Nottingham NIHR Biomedical Research Centre, Nottingham MRC Molecular Pathology Node, Division of Respiratory Medicine, University of Nottingham, Nottingham University Hospitals NHS Trust, City Hospital, Nottingham, UK.
2Centre for Heart Lung Innovation, University of British Columbia, Vancouver, Canada.
Clin Epigenetics. 2018 Mar 5;10:32. doi: 10.1186/s13148-018-0464-5. eCollection 2018.
Chronic obstructive pulmonary disease (COPD) is a heterogeneous disease of the lungs that is currently the fourth leading cause of death worldwide. Genetic factors account for only a small amount of COPD risk, but epigenetic mechanisms, including DNA methylation, have the potential to mediate the interactions between an individual's genetics and environmental exposure. DNA methylation is highly cell type-specific, and individual cell type studies of DNA methylation in COPD are sparse.
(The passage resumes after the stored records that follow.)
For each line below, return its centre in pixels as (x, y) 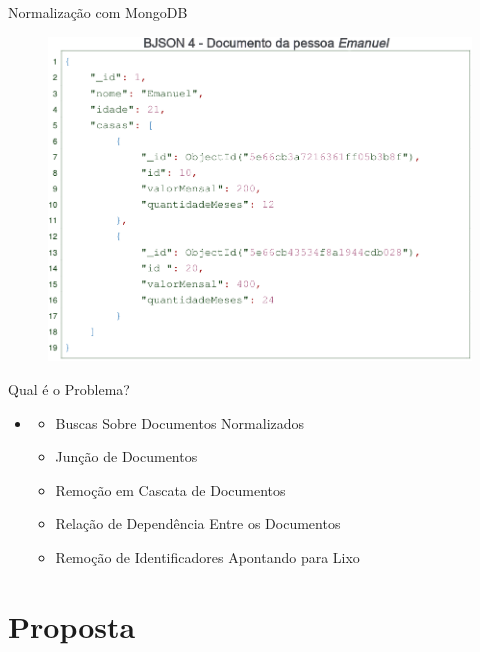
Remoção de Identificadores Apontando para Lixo (207, 557)
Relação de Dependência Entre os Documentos (198, 523)
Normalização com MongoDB (98, 12)
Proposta (72, 625)
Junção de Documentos (126, 456)
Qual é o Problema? (69, 389)
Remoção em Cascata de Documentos (170, 489)
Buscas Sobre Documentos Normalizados (180, 422)

Fibroblasts are present within the airway and parenchyma of the lung and contribute to the aberrant deposition of extracellular matrix in COPD. No assessment or comparison of genome-wide DNA methylation profiles in the airway and parenchymal fibroblasts from individuals with and without COPD has been undertaken. These data provide valuable insight into the molecular mechanisms contributing to COPD and the differing pathologies of small airways disease and emphysema in COPD.
Genome-wide DNA methylation was evaluated at over 485,000 CpG sites using the Illumina Infinium HumanMethylation450 BeadChip array in the airway (non-COPD = 8, COPD = 7) and parenchymal fibroblasts (non-COPD = 17, COPD = 29) isolated from individuals with and without COPD. Targeted gene expression was assessed by qPCR in matched RNA samples.
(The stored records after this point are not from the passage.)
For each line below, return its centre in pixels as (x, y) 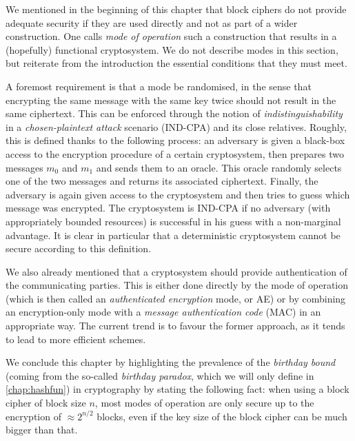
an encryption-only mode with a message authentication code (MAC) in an (163, 312)
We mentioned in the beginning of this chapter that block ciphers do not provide (176, 9)
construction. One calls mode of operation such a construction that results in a (171, 36)
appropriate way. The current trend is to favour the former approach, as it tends (175, 326)
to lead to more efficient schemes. (76, 339)
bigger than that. (42, 430)
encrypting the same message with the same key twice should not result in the (171, 100)
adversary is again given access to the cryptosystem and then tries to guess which (178, 194)

Differentially methylated DNA regions were identified between cells isolated from individuals with and without COPD in both airway and parenchymal fibroblasts. Only in parenchymal fibroblasts was differential DNA methylation associated with differential gene expression. A second analysis of differential DNA methylation variability identified 359 individual differentially variable CpG sites in parenchymal fibroblasts. No differentially variable CpG sites were identified in the airway fibroblasts. Five differentially variable-methylated CpG sites, associated with three genes, were subsequently assessed for gene expression differences. Two genes (OAT and GRIK2) displayed significantly increased gene expression in cells isolated from individuals with COPD.
Differential and variable DNA methylation was associated with COPD status in the parenchymal fibroblasts but not airway fibroblasts. Aberrant DNA methylation was associated with altered gene expression imparting biological function to DNA methylation changes. Changes in DNA methylation are therefore implicated in the molecular mechanisms underlying COPD pathogenesis and may represent novel therapeutic targets.
慢性阻塞性肺疾病(COPD)是一种肺部异质性疾病,目前是全球第四大致死原因。遗传因素仅占 COPD 风险的一小部分,但表观遗传机制,包括 DNA 甲基化,有可能介导个体遗传与环境暴露之间的相互作用。DNA 甲基化具有高度的细胞类型特异性,关于 COPD 中单个细胞类型的 DNA 甲基化研究较为匮乏。成纤维细胞存在于气道和肺实质中,并导致 COPD 中外细胞外基质的异常沉积。目前尚未对 COPD 患者和非 COPD 患者气道和肺实质成纤维细胞的全基因组 DNA 甲基化谱进行评估或比较。这些数据为 COPD 发病机制以及 COPD 中小气道疾病和肺气肿的不同病理学提供了有价值的见解。
在 COPD 患者和非 COPD 患者的气道(非 COPD = 8,COPD = 7)和肺实质成纤维细胞(非 COPD = 17,COPD = 29)中,使用 Illumina Infinium HumanMethylation450 BeadChip 芯片评估了超过 485000 个 CpG 位点的全基因组 DNA 甲基化。在匹配的 RNA 样本中通过 qPCR 评估靶向基因表达。
在气道和成纤维细胞中,均在 COPD 患者和非 COPD 患者分离的细胞之间鉴定出差异甲基化的 DNA 区域。仅在肺实质成纤维细胞中,差异 DNA 甲基化与差异基因表达相关。对差异 DNA 甲基化可变性的二次分析确定了肺实质成纤维细胞中 359 个个体差异可变 CpG 位点。在气道成纤维细胞中未鉴定出差异可变 CpG 位点。随后评估了与三个基因相关的 5 个差异可变甲基化 CpG 位点的基因表达差异。两个基因(OAT 和 GRIK2)在 COPD 患者分离的细胞中显示出显著增加的基因表达。
在肺实质成纤维细胞中,差异和可变 DNA 甲基化与 COPD 状态相关,但在气道成纤维细胞中不相关。异常 DNA 甲基化与改变的基因表达相关,从而赋予 DNA 甲基化变化生物学功能。因此,DNA 甲基化的变化可能与 COPD 发病机制的分子机制有关,并可能代表新的治疗靶点。